This study aims to assess the degradation of below-grade concrete of nuclear power plants (NPP) in Japan, considering possible acid and sulfate attacks. A survey on the underground environments of several NPPs and residential buildings across the country was conducted, and their associated concrete performance was evaluated where concrete samples from core drillings were available. Moreover, acid and sulfate exposure tests on mortar specimens lasting for up to four years were carried out in the laboratory to simulate actual field situations. The effects of exposure conditions, such as solution concentrations, temperature, and immersion conditions, were examined. The surveyed environments were classified into non-aggressive or slightly aggressive environments. The concrete core samples investigated showed insignificant degradation and satisfactory strength after 40 years of exposure. The laboratory test results showed that the accelerated tests using highly concentrated solutions could exacerbate the extent of decalcification and even alter the degradation mechanism for magnesium sulfates. Therefore, a close-to-reality concentration is preferred for reproducing field situations. The carbonation/neutralization depth was used as an indicator to estimate the degradation extent. The measured values in the laboratory using low-concentration solutions correlated well with the field results, suggesting that the below-grade concrete’s degradation in the NPPs investigated may be less than 10 mm after 60 years of exposure.
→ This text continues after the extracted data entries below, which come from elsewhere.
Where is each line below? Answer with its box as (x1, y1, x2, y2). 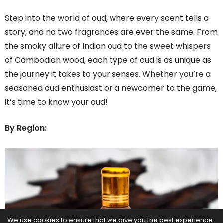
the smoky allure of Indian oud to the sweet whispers (5, 40, 211, 52)
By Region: (5, 122, 47, 134)
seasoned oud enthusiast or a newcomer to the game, (5, 82, 217, 94)
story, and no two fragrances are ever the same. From (5, 26, 218, 38)
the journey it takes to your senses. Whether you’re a (5, 68, 211, 80)
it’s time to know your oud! (5, 96, 108, 108)
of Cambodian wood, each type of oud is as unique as (5, 54, 211, 66)
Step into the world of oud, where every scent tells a (5, 12, 209, 24)
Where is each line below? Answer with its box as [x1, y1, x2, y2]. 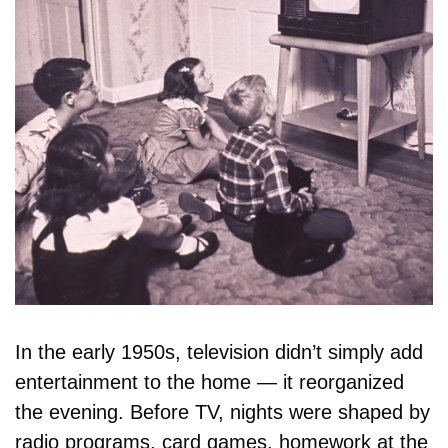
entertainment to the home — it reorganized [15, 370, 404, 393]
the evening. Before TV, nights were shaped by [15, 400, 430, 423]
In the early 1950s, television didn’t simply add [15, 340, 423, 363]
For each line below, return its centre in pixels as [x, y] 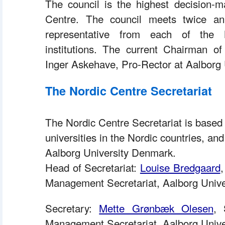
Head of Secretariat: [93, 167]
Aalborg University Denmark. [112, 152]
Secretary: [72, 208]
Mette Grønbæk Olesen [156, 208]
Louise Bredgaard [180, 167]
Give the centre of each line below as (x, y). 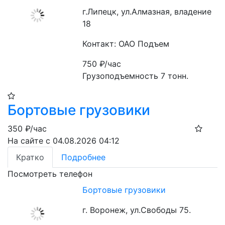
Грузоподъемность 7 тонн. (136, 76)
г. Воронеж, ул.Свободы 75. (137, 210)
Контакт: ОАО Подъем (126, 44)
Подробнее (83, 157)
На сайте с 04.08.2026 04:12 (64, 141)
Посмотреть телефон (50, 174)
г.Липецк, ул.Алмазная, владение (147, 12)
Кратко (30, 157)
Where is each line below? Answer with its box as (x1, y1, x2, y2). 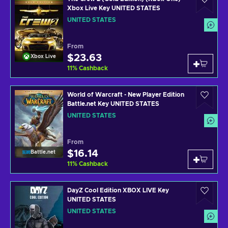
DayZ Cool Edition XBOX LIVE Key (67, 187, 169, 193)
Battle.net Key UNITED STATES (67, 101, 159, 107)
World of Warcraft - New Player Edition (67, 92, 184, 98)
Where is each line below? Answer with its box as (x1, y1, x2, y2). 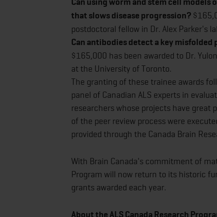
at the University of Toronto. (71, 63, 171, 74)
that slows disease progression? (71, 10, 193, 21)
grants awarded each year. (71, 182, 166, 192)
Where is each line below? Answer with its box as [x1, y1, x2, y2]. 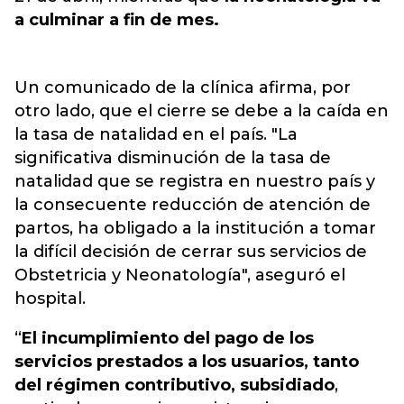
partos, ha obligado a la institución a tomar [14, 218, 376, 238]
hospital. [14, 289, 86, 308]
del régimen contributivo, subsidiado [14, 375, 335, 395]
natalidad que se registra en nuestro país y [14, 171, 375, 191]
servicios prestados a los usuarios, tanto [14, 352, 359, 372]
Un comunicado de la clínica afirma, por [14, 78, 351, 97]
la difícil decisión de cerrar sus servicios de [14, 242, 367, 262]
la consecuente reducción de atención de [14, 195, 371, 215]
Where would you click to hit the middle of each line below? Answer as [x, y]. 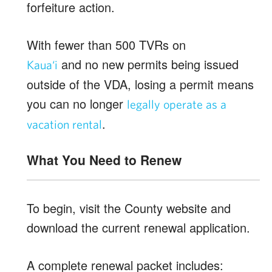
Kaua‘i [42, 65]
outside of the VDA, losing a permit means [140, 84]
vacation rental [64, 124]
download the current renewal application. [138, 227]
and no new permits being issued [148, 64]
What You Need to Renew [104, 160]
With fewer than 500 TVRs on [106, 45]
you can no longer [77, 104]
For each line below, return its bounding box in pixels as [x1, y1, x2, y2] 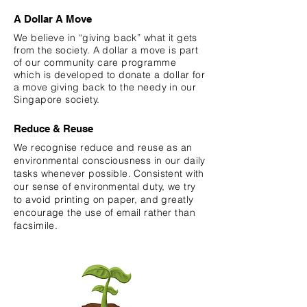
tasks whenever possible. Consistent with [14, 167, 204, 180]
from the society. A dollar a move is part [14, 44, 199, 56]
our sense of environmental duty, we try [14, 180, 196, 193]
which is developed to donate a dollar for [14, 69, 206, 81]
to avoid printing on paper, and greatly [14, 193, 194, 206]
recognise [31, 141, 77, 153]
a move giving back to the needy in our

本研究旨在评估日本核电站 (NPP) 下等级混凝土的降解情况，同时考虑可能的酸和硫酸盐侵蚀。对全国多座核电厂和住宅建筑的地下环境进行了调查，并在可获得岩心钻孔混凝土样品的情况下评估了它们的相关混凝土性能。此外，在实验室中对砂浆试样进行了长达四年的酸和硫酸盐暴露试验，以模拟实际现场情况。检查了暴露条件的影响，例如溶液浓度、温度和浸泡条件。被调查的环境分为非攻击性或轻微攻击性环境。所研究的混凝土核心样品在暴露 40 年后显示出轻微的退化和令人满意的强度。实验室测试结果表明，使用高浓度溶液进行加速测试会加剧脱钙程度，甚至改变硫酸镁的降解机制。因此，接近现实的浓度是再现现场情况的首选。碳化/中和深度用作估计降解程度的指标。实验室中使用低浓度溶液的测量值与现场结果具有很好的相关性，这表明所研究的核电厂中的劣质混凝土在暴露 60 年后可能小于 10 毫米。实验室测试结果表明，使用高浓度溶液进行加速测试会加剧脱钙程度，甚至改变硫酸镁的降解机制。因此，接近现实的浓度是再现现场情况的首选。碳化/中和深度用作估计降解程度的指标。实验室中使用低浓度溶液的测量值与现场结果具有很好的相关性，这表明所研究的核电厂中的劣质混凝土在暴露 60 年后可能小于 10 毫米。实验室测试结果表明，使用高浓度溶液进行加速测试会加剧脱钙程度，甚至改变硫酸镁的降解机制。因此，接近现实的浓度是再现现场情况的首选。碳化/中和深度用作估计降解程度的指标。实验室使用低浓度溶液的测量值与现场结果有很好的相关性，这表明所研究的核电厂中低于等级的混凝土在暴露 60 年后可能小于 10 毫米。接近现实的浓度是再现现场情况的首选。碳化/中和深度用作估计降解程度的指标。实验室中使用低浓度溶液的测量值与现场结果具有很好的相关性，这表明所研究的核电厂中的劣质混凝土在暴露 60 年后可能小于 10 毫米。接近现实的浓度是再现现场情况的首选。碳化/中和深度用作估计降解程度的指标。实验室中使用低浓度溶液的测量值与现场结果具有很好的相关性，这表明所研究的核电厂中的劣质混凝土在暴露 60 年后可能小于 10 毫米。